Evaluate multiple traces and compute aggregate statistics.

Runs the inner evaluator on each trace, collects scores, and computes mean, standard deviation, median, percentiles, and a 95% confidence interval.

Parameters:

Name Type Description Default
test_case TestCase

The test case specification.

required
traces Sequence[Trace]

Pre-collected traces to evaluate.

required

Returns:

Type Description
StatisticalSummary

A statistical summary of the score distribution.

Source code in src/agentprobe/eval/statistical.py
async def evaluate_multiple(
    self,
    test_case: TestCase,
    traces: Sequence[Trace],
) -> StatisticalSummary:
    """Evaluate multiple traces and compute aggregate statistics.

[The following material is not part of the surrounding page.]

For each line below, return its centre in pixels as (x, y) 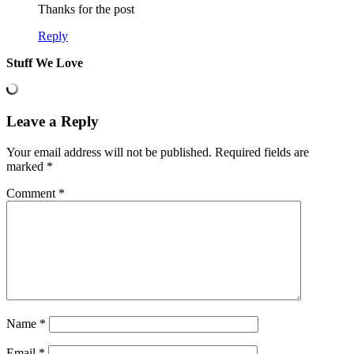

    Runs the inner evaluator on each trace, collects scores, and
    computes mean, standard deviation, median, percentiles, and
    a 95% confidence interval.

    Args:
        test_case: The test case specification.
        traces: Pre-collected traces to evaluate.

    Returns:
        A statistical summary of the score distribution.
    """
    scores: list[float] = []
    for trace in traces:
        result = await self._inner.evaluate(test_case, trace)
        scores.append(result.score)

    if not scores:
        return StatisticalSummary(
            evaluator_name=self.name,
            sample_count=1,
            scores=(0.0,),
            mean=0.0,
            std_dev=0.0,
            median=0.0,
            p5=0.0,
            p95=0.0,
            ci_lower=0.0,
            ci_upper=0.0,
        )

    n = len(scores)
    mean = statistics.mean(scores)
    std_dev = statistics.stdev(scores) if n > 1 else 0.0

    sorted_scores = sorted(scores)
    median = statistics.median(sorted_scores)
    p5 = _percentile(sorted_scores, 5)
    p95 = _percentile(sorted_scores, 95)

    # 95% confidence interval using t-distribution approximation
    if n > 1:
        se = std_dev / math.sqrt(n)
        # Approximate t-value for 95% CI (use 1.96 for large n)
        t_val = 1.96
        ci_lower = max(0.0, mean - t_val * se)
        ci_upper = min(1.0, mean + t_val * se)
    else:
        ci_lower = mean
        ci_upper = mean

    return StatisticalSummary(
        evaluator_name=self.name,
        sample_count=n,
        scores=tuple(scores),
        mean=round(mean, 6),
        std_dev=round(std_dev, 6),
        median=round(median, 6),
        p5=round(p5, 6),
        p95=round(p95, 6),
        ci_lower=round(ci_lower, 6),
        ci_upper=round(ci_upper, 6),
    )

summary_to_eval_result(summary)

Convert a statistical summary into a standard EvalResult.

Parameters:

Name Type Description Default
summary StatisticalSummary

The summary to convert.

required

Returns:

Type Description
EvalResult

An EvalResult with the mean score and appropriate verdict.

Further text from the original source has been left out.